PROMPT — Transcribe the records below word for word, leaving every picture out.

Data records:
----------

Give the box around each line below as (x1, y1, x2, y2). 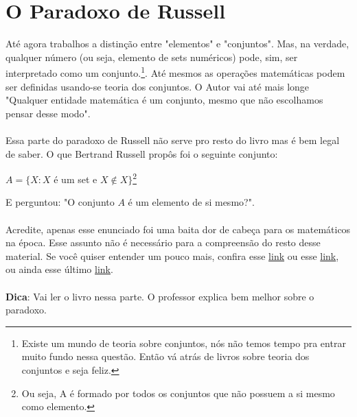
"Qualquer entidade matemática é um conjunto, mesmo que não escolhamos (5, 93, 323, 107)
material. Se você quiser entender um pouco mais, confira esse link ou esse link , (5, 248, 339, 263)
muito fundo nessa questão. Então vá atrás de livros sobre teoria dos (21, 349, 310, 364)
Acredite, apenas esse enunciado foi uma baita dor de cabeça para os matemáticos (5, 222, 351, 236)
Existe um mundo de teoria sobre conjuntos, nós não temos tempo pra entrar (21, 335, 346, 350)
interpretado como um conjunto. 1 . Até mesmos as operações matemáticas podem (5, 64, 345, 80)
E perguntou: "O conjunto (5, 195, 115, 209)
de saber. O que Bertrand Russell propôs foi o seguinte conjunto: (5, 146, 278, 160)

----------

RESPONSE BELOW —
Give the box around each line below as (x1, y1, x2, y2). 
"Qualquer entidade matemática é um conjunto, mesmo que não escolhamos (5, 93, 323, 107)
material. Se você quiser entender um pouco mais, confira esse link ou esse link , (5, 248, 339, 263)
muito fundo nessa questão. Então vá atrás de livros sobre teoria dos (21, 349, 310, 364)
Acredite, apenas esse enunciado foi uma baita dor de cabeça para os matemáticos (5, 222, 351, 236)
Existe um mundo de teoria sobre conjuntos, nós não temos tempo pra entrar (21, 335, 346, 350)
interpretado como um conjunto. 1 . Até mesmos as operações matemáticas podem (5, 64, 345, 80)
E perguntou: "O conjunto (5, 195, 115, 209)
de saber. O que Bertrand Russell propôs foi o seguinte conjunto: (5, 146, 278, 160)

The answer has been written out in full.